APOCALIPSE NOW
SPECIALE CENTRI DI SERVIZIO
La materia
è complessa per cui abbiamo ritenuto non potesse esaurirsi nel solito volantino
di informazione/propaganda e abbiamo deciso di fornire, attraverso un numero
speciale de “Il sacco bucato” tutti gli elementi perché ognuno, a parte le
propagande sindacali, possa farsi un idea precisa di quanto stia accadendo.
Un numero
che contenga le nostre valutazioni, le nostre proposte, un analisi, seppur di
parte, delle posizioni delle altre sigle sindacali e, naturalmente, il
documento integrale presentato dall’Amministrazione il 7 novembre.
Si tratta,
ovviamente, di considerazioni a caldo, non esaustive delle problematiche, e che
non vogliono comunque ingenerare polemiche con nessuno – più che mai
controproducenti in una fase così delicata -, ma che ci paiono comunque atto
dovuto da parte di chi, come noi, fa del confronto costante con chi lavora
il punto di forza delle proprie proposte.
1.
Le
Rappresentanze sindacali di base e i Centri di Servizio
Come saprete le Rappresentanze sindacali di base
hanno, da quando esistono, seguito con particolare attenzione le questioni
afferenti ai Centri di Servizio, fino talvolta a essere criticata da altri
settori del ministero per questi motivi. La causa di questa particolare
attenzione non è mai stata la sottovalutazione di quant’altro accadesse in
altre sedi di lavoro, ma la valutazione, che oggi si sta, purtroppo,
rilevando concreta, che i Centri di Servizio, fossero una sorta di “batteria di
allevamento” – una bomba a tempo innescata - in cui venivano sperimentate
tecniche di produzione e nuove lavorazioni. Uno sfruttamento di lavoratrici
e lavoratori metodico e sistematico, con continui progetti finalizzati che
spazzavano via mansioni e orari di lavoro, e che, lungi dall’avere
effettive ricadute benefiche – le continue cartelle pazze sono solo un sintomo
–, hanno fatto da apripista per procedure analoghe presso gli Uffici
delle Entrate.
Le questioni dei Lettori ottici e dei Call
Center sono solo gli atti finali di questo lungo esperimento.

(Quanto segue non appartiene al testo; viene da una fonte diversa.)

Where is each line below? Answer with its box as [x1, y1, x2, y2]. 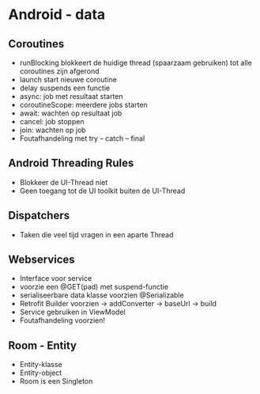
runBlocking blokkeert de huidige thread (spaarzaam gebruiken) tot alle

Ora la bomba a tempo sta per esplodere.. che
accadrà a lavoratrici e lavoratori?
2.
Oggi
non servono più. Ma che riforma è?
Bassanini. Anche per quanto riguarda il Ministero delle
Finanze, uno degli artefici della disfatta è il “semplificatore”. Colui che
ha da tempo superato il limite tra la semplificazione e la resa. Nello
specifico il Ministero delle Finanze che uscirebbe dalle riforme è un organismo
ad azione limitata. La visione contabilistica di Bassanini e del suo “amico”
Visco – Del Turco ha un atteggiamento che non ci pare chiarissimo nei confronti
della Riforma – ha limitato le valutazioni al semplice aspetto del “quanto
costa, quanto incassa” dimenticando il ruolo che la stessa Costituzione
assegna al Ministero, ovvero quello di deterrenza nei confronti
dell’evasione fiscale.
In questo quadro, i Centri di Servizio
avrebbero assolto i loro compiti e funzioni – anche quelli varati pochissimi
anni fa. E quindi viene posto il problema di riutilizzo delle sedi – secondo
criteri di “economicità ed efficienza”,
afferma l’Amministrazione – e naturalmente delle migliaia di dipendenti
“allevati” in questi anni.
3. La “proposta dell’Amministrazione”
Dal documento che l’amministrazione ci ha
presentato emerge, tra le righe, ma spesso anche in maniera evidente, che le
valutazioni RdB, seppur tacciate da molti di “Cassandrismo” non si discordavano
di molto dalla realtà, sia sul piano dell’analisi che su quello della
ricaduta sui colleghi dei processi di riforma. Ma, al di là delle parole,
riteniamo che innanzitutto sia necessario fornire ai colleghi il testo integrale del documento che
l’Amministrazione ha presentato, significativo di quanto sta accadendo ma
non certo definitivo. Ognuno potrà valutare la ricaduta che una proposta del genere avrebbe sulla
propria realtà locale.
PIANO DI RIALLOCAZIONE DEL PERSONALE DEI
CENTRI DI SERVIZIO DELLE IMPOSTE DIRETTE E
INDIRETTE
Esaurimento della funzione
dei Centri di servizio
Le modifiche normative
introdotte con i provvedimenti emanati in base alle deleghe contenute nella
legge n. 662 del 1996 hanno profondamente modificato lo scenario che aveva
determinato l'istituzione dei Centri di servizio. Oggi infatti la liquidazione
delle dichiarazioni avviene con procedure automatizzate, che vengono gestite a
livello centrale. Inoltre, dal momento che le dichiarazioni ed i versamenti
viaggiano per via telematica, è venuta meno l'esigenza di prevedere ingenti
spazi per la loro archiviazione. Anche le domande di rimborso, grazie alla
progressiva estensione della possibilità di compensare crediti e debiti, stanno
riducendosi notevolmente.
Come è noto, tutte queste
novità trovano attuazione dall'anno d'imposta 1998: pertanto, una volta
esaurito il piano straordinario di recupero dell' arretrato fino al 1997, che
deve concludersi entro la fine del corrente anno, le funzioni essenziali dei
Centri di servizio verranno meno e si renderà inevitabile procedere alla loro
soppressione.
La data di soppressione
verrà stabilita sede per sede, quando saranno concluse le attività di
"post-liquidazione" relative all'arretrato (rimborsi, ricorsi, ecc.)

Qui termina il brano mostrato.